Every Holocaust story brings with it a unique history of events, and this one is no different. It reminds the reader of the brutality and sadistic horror that the Germans, under Hitler’s Third Reich, systematically inflicted upon innocents who were guilty only of not being pure Aryans, although some were also marked because they held opposing political viewpoints. It is sad that fewer sane minds prevailed. Jews, gypsies, homosexuals, and the mentally ill were among those who were persecuted and systematically tortured, starved, worked to death or murdered outright so that Germany and Germans could enlarge their territory and prosper. The means justified their end goals.

At first, I was drawn into the story because I thought it was the true story of Lale and Gita Sokolov (Lale changed his name from Eisenberg to Sokolov, his sister’s married name). As I read it and realized that the author had taken a great deal of poetic license in her presentation of events, I still enjoyed it, but not quite as a piece of history. I found it to be a compelling presentation of a romance that defied reality, and in some cases, some of the descriptions of events and experiences seemed to even defy credibility. I began to wonder how much of the story was based on fact and how much on the fiction that the author had to create when she put pen to paper. Since she did not hear actual conversations and had to rely on Sokolov’s memory and description of events, she surely had to embellish a great deal. There was so much that had to be filled in by her in order for her to write a cohesive and realistic story. Sometimes she was more successful than others as the narrative often went off into the world of a fairytale as characters that behaved with vicious brutality were often being presented with an occasional softer side. The author seemed to struggle to paint a positive side to the evil many exhibited, as if each villain had a redeeming trait to fall back on, in spite of their taking great pleasure in cruel, violent, evil behavior. To me, that softer side seemed to be far more of an anomaly and not the rule of thumb.

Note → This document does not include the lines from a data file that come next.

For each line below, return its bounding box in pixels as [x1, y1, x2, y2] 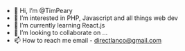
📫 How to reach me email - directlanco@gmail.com [13, 37, 162, 44]
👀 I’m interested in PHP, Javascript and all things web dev [13, 14, 178, 22]
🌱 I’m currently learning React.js [13, 21, 105, 29]
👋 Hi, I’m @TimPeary [13, 7, 73, 14]
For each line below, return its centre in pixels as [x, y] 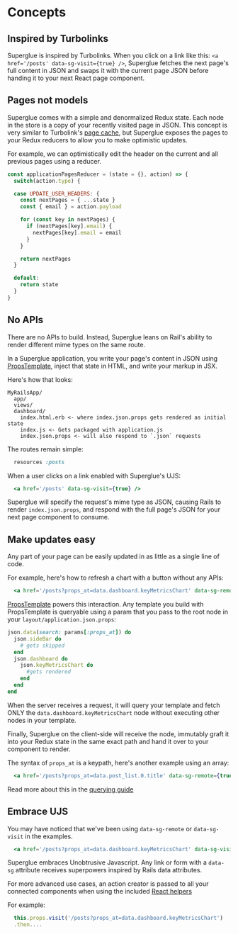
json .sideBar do [38, 638]
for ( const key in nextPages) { [68, 220]
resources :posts [39, 462]
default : [27, 278]
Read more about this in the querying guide [70, 789]
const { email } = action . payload [71, 207]
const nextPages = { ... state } [68, 200]
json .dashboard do [41, 659]
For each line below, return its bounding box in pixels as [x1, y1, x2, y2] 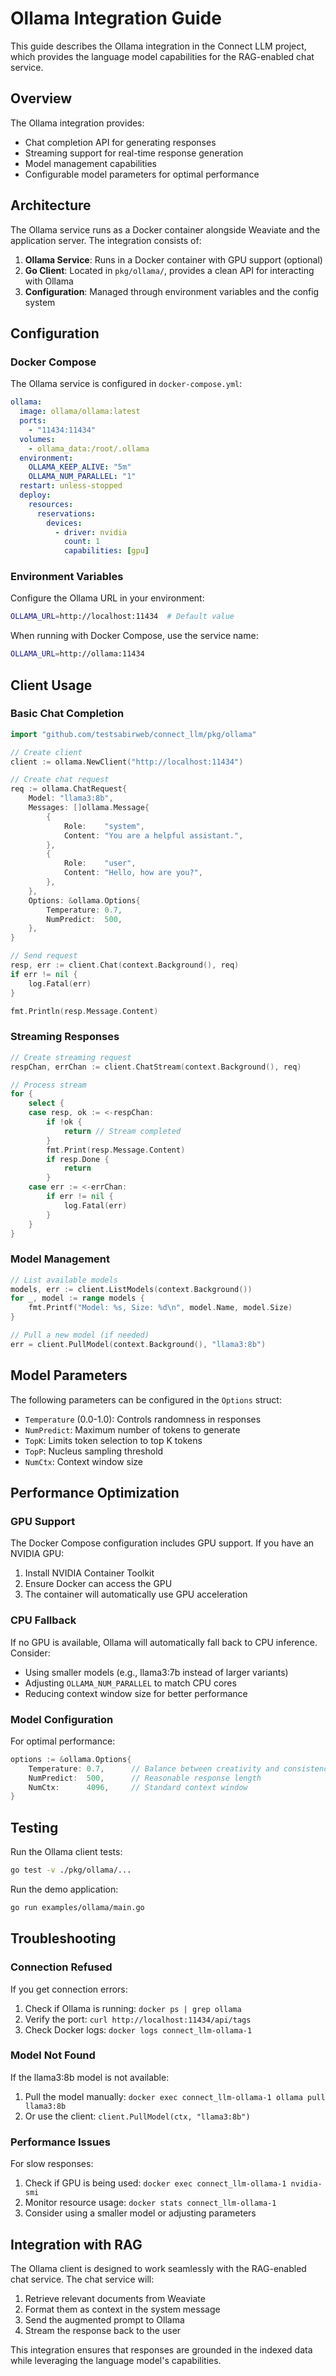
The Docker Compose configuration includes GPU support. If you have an [10, 1537, 315, 1549]
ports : [19, 416, 47, 426]
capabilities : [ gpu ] [63, 546, 150, 556]
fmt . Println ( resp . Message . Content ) [10, 1006, 159, 1016]
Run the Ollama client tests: [10, 1846, 123, 1858]
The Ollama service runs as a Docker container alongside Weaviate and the [10, 223, 321, 236]
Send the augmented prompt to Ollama [24, 2313, 185, 2326]
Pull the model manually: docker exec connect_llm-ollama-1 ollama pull [24, 2090, 326, 2102]
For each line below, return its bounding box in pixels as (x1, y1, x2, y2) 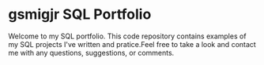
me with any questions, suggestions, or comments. (8, 48, 175, 57)
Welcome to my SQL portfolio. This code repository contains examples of (8, 31, 247, 41)
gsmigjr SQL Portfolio (8, 5, 152, 23)
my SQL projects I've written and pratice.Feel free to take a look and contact (8, 39, 257, 49)
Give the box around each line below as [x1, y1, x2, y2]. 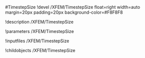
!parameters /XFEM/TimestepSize [5, 29, 74, 34]
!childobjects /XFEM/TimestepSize [5, 48, 76, 53]
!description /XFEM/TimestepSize [5, 19, 74, 25]
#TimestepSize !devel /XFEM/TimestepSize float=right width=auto [5, 4, 140, 10]
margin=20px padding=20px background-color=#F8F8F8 [5, 9, 123, 15]
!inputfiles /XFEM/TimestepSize [5, 38, 69, 44]
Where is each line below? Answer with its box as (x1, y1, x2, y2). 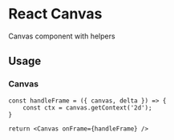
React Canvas (8, 5, 103, 23)
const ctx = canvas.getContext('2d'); (22, 103, 152, 112)
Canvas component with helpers (8, 31, 115, 41)
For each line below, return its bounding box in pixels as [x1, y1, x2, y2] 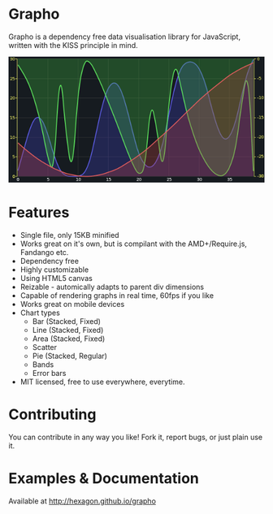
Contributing [8, 405, 97, 424]
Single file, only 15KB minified [19, 231, 119, 240]
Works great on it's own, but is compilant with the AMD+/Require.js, [19, 239, 248, 248]
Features [8, 204, 70, 222]
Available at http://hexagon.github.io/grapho [8, 496, 157, 506]
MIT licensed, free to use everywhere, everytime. [19, 377, 185, 387]
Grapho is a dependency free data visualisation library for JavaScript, [8, 32, 241, 41]
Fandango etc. [19, 248, 69, 257]
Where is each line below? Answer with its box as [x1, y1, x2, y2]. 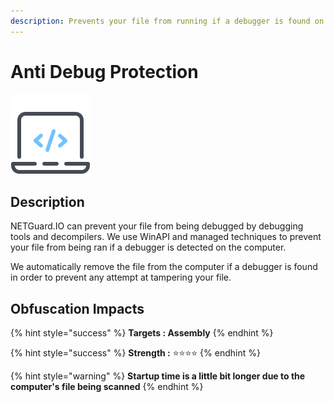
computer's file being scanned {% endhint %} [10, 381, 204, 393]
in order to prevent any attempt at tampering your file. [10, 271, 232, 284]
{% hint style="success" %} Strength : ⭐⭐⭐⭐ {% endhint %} [10, 347, 261, 359]
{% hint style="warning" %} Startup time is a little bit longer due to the [10, 370, 306, 382]
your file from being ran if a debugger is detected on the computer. [10, 241, 287, 254]
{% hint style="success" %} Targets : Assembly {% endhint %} [10, 327, 274, 339]
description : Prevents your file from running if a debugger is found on [10, 16, 325, 26]
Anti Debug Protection [10, 60, 199, 83]
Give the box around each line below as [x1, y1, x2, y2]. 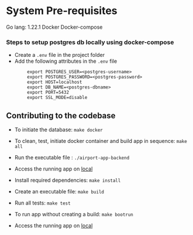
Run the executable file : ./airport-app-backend [14, 154, 130, 161]
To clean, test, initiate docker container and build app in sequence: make [14, 138, 187, 145]
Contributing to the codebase [6, 110, 116, 121]
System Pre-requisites [6, 4, 118, 18]
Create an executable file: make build [14, 188, 104, 195]
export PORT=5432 [27, 90, 69, 96]
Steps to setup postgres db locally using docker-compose [6, 38, 174, 46]
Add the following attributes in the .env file [14, 57, 118, 65]
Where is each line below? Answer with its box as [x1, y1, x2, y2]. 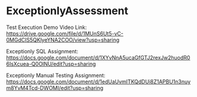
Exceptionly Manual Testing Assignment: [6, 72, 106, 79]
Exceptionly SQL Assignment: [6, 47, 78, 54]
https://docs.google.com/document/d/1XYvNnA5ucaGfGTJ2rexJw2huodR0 [6, 54, 190, 61]
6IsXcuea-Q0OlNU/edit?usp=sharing [6, 60, 96, 67]
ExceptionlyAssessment [6, 4, 129, 18]
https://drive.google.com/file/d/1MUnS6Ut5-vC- [6, 30, 123, 37]
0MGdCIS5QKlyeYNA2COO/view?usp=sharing [6, 36, 120, 43]
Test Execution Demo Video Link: [6, 24, 87, 31]
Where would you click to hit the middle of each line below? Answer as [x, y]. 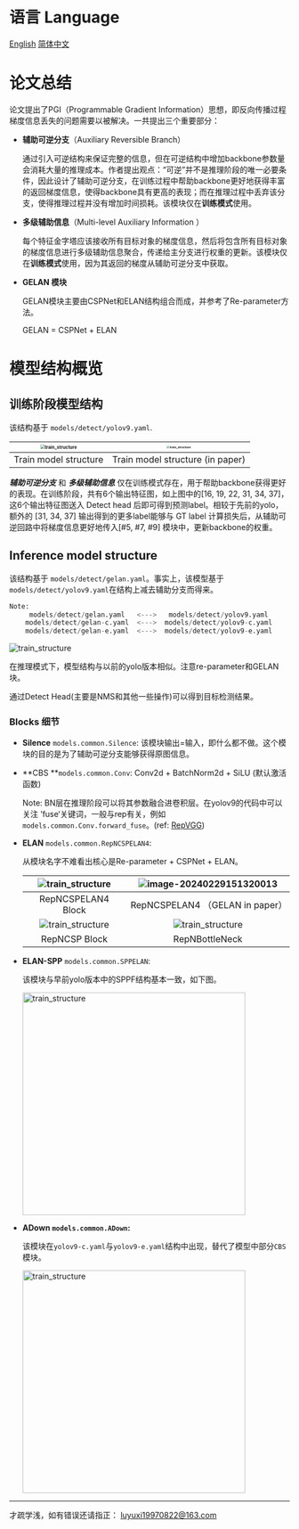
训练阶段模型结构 [56, 404]
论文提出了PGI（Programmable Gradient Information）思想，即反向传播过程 [148, 109]
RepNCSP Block [75, 939]
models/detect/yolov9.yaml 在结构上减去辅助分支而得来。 [113, 589]
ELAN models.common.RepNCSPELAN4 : [87, 843]
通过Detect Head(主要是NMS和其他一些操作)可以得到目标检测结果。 [133, 697]
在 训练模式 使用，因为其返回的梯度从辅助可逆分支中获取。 [127, 263]
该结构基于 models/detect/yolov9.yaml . [81, 427]
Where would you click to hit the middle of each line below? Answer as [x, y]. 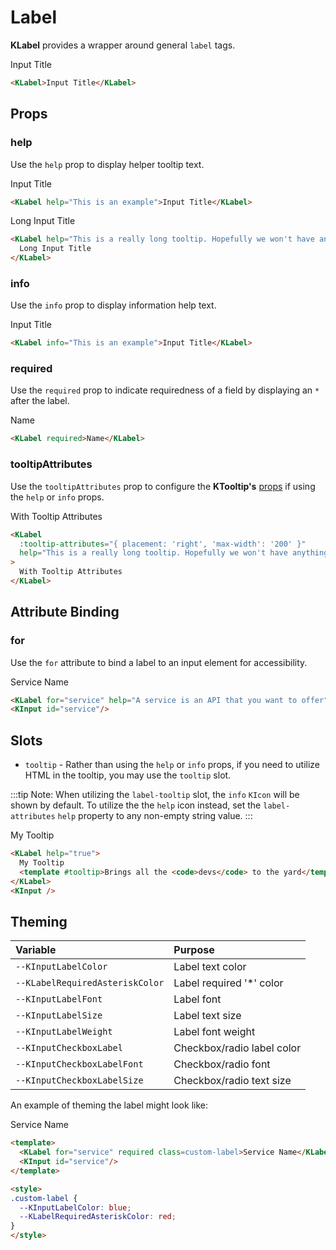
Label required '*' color [228, 983]
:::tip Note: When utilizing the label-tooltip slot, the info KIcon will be [155, 795]
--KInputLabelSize [59, 1015]
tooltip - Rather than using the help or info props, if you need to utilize [172, 765]
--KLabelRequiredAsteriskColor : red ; [98, 1217]
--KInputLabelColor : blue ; [75, 1207]
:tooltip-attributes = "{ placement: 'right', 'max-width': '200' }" [163, 544]
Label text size [207, 1016]

From the description of events, it appeared almost miraculous that Gita and Lela survived what they were forced to undergo. As with many survivors, a good deal of their ability to survive was because of luck and the occasional kindness of others. Yet, even the kindness of others seemed to have had a price, since nobody seemed to turn down any of the bribes offered. It seemed as if few did anything simply out of the goodness of their hearts, but rather they did it also for the reward they would reap.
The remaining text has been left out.